Then, C is not the only language, though spoken widely. And English (in comments) might not be the first language of a person who uses the code.

Vadim

- J
- John Devereux
  
  Contact options for registered users
Vote on answer
posted
18 years ago

Mon, Mar 13, 2006 4:39 PM

In "The Practice of Programming" Kernighan & Pike suggest what they call a "little language" for this. By this they mean something like the format string in printf.
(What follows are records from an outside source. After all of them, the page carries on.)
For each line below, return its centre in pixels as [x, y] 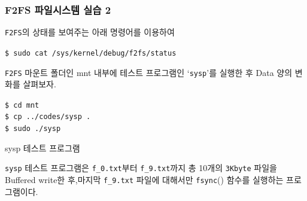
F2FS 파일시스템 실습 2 [58, 9]
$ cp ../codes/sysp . [48, 117]
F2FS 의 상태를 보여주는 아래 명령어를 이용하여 [90, 32]
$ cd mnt [22, 105]
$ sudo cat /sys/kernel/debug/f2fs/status [91, 53]
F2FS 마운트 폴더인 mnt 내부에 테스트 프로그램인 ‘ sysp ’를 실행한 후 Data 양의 [149, 72]
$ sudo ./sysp [33, 129]
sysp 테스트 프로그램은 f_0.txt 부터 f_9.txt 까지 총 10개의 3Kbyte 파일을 [141, 168]

They then have variadic functions

int pack(unsigned char* buf, char* fmt, ...);

int unpack(unsigned char* buf, char* fmt, ...);

fmt is a string containing the description of the packet layout, their example is "cscl" where c=8 bit char, s=16 bit int, l = 32 bit int.

pack() steps through the format string, and for each character encodes the next variadic argument into the buffer.

unpack() does the reverse, except its variadic arguments are pointers to the destination variables.

--

John Devereux

- H
- Hans-Bernhard Broeker
  
  Contact options for registered users
Vote on answer
posted
18 years ago

Mon, Mar 13, 2006 6:34 PM

In plain text, being very careful about the exact interpretation of technical terms. Or possibly in diagrams, or a formal grammar. I'd also have an in-depth look at established prior art, first. With a bit of luck, e.g. some Internet RFC already fits the bill, and if not, you at least know how to write that kind of document.

That knowledge (and documentation) would basically bear the message: "I, the designer of this protocol, don't know what it's messages actually look like any better than you do, thanks for asking".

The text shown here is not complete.